A NUMBER of Government departments and agencies have missed the deadline for submitting action plans for the implementation of the Croke Park agreement on public service pay and reform.
Government departments were scheduled to submit the proposals to the Department of Finance by yesterday. However, the department said last night while it had received some proposals, others remained outstanding.
The department said it was envisaged when all the action plans were received, they would be refined into a single public service reform document which would be submitted to the implementation body for the agreement.
No date has been set out publicly for the completion of this process.
Earlier this week, Minister of State for Public Service Reform Dara Calleary said the implementation body had asked the main bodies in the public service to submit their action plans for effecting the changes set out in the deal this week.
“These action plans will include proposals that will lead to cost savings or which minimise the impacts of current resource constraints or service quality or availability, or actually improve services through technology or other means,” he said. Mr Calleary said under the Croke Park agreement public servants would “have to change, redeploy, retrain, take on more responsibility, adopt new work practices and work across professional, technical and sectoral boundaries”.

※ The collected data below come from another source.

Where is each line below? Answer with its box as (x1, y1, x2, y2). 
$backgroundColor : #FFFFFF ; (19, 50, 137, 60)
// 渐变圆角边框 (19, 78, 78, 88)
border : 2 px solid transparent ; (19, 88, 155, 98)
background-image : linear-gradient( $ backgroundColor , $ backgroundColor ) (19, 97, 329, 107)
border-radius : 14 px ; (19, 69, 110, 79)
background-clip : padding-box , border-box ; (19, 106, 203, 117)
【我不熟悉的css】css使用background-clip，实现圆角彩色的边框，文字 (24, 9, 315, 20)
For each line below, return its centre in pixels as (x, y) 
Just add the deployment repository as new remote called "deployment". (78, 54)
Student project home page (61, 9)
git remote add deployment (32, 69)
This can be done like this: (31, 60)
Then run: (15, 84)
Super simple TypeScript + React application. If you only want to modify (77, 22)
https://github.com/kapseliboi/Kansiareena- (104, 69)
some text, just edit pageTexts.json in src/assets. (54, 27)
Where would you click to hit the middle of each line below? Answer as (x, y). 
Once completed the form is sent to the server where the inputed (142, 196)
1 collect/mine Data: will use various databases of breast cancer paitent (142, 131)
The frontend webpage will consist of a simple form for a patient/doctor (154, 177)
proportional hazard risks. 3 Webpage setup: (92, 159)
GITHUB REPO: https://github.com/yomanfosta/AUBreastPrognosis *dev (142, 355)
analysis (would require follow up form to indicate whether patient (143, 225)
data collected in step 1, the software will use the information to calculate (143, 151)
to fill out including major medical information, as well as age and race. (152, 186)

He said urgent progress was needed towards a public service that was leaner, more effective and more focused on the needs of citizens.

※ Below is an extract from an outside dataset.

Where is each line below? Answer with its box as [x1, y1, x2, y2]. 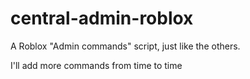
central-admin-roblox [10, 7, 194, 30]
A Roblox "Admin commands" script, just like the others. [10, 40, 241, 52]
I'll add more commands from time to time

Mr Calleary said the implementation of the Croke Park agreement coupled with the Government’s programme for transforming public services required “commitment, energy and flexibility on behalf of all in the public service”.

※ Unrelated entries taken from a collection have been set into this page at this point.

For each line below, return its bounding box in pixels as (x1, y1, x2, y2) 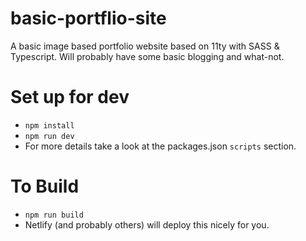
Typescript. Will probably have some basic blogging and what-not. (10, 50, 285, 62)
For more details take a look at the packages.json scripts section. (24, 140, 297, 152)
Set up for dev (10, 86, 130, 109)
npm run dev (24, 131, 75, 141)
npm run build (24, 210, 84, 220)
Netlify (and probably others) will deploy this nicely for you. (24, 218, 270, 231)
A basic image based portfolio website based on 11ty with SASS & (10, 40, 280, 52)
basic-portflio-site (10, 7, 167, 30)
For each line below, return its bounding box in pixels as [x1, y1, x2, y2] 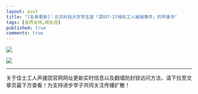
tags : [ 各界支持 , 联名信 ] [6, 19, 61, 25]
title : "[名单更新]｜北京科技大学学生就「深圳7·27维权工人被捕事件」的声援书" [6, 14, 178, 20]
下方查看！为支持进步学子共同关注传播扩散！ [21, 82, 130, 89]
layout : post [6, 8, 38, 15]
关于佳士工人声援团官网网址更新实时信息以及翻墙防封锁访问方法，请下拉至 [6, 74, 187, 82]
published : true [6, 25, 46, 31]
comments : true [6, 30, 44, 36]

This followed ballots in various trade unions representing staff in the public service.
The Croke Park agreement was negotiated between public service trade unions and the Government earlier this year and formally ratified by the Irish Congress of Trade Unions in June.
Under the deal, the Government has promised not to cut pay further or to introduce compulsory redundancies in return for co-operation by staff with a wide-scale reform programme across the public service.
The agreement also sets out a mechanism for staff to recoup some of the money lost in recent pay cuts from savings to be generated by the reform programme.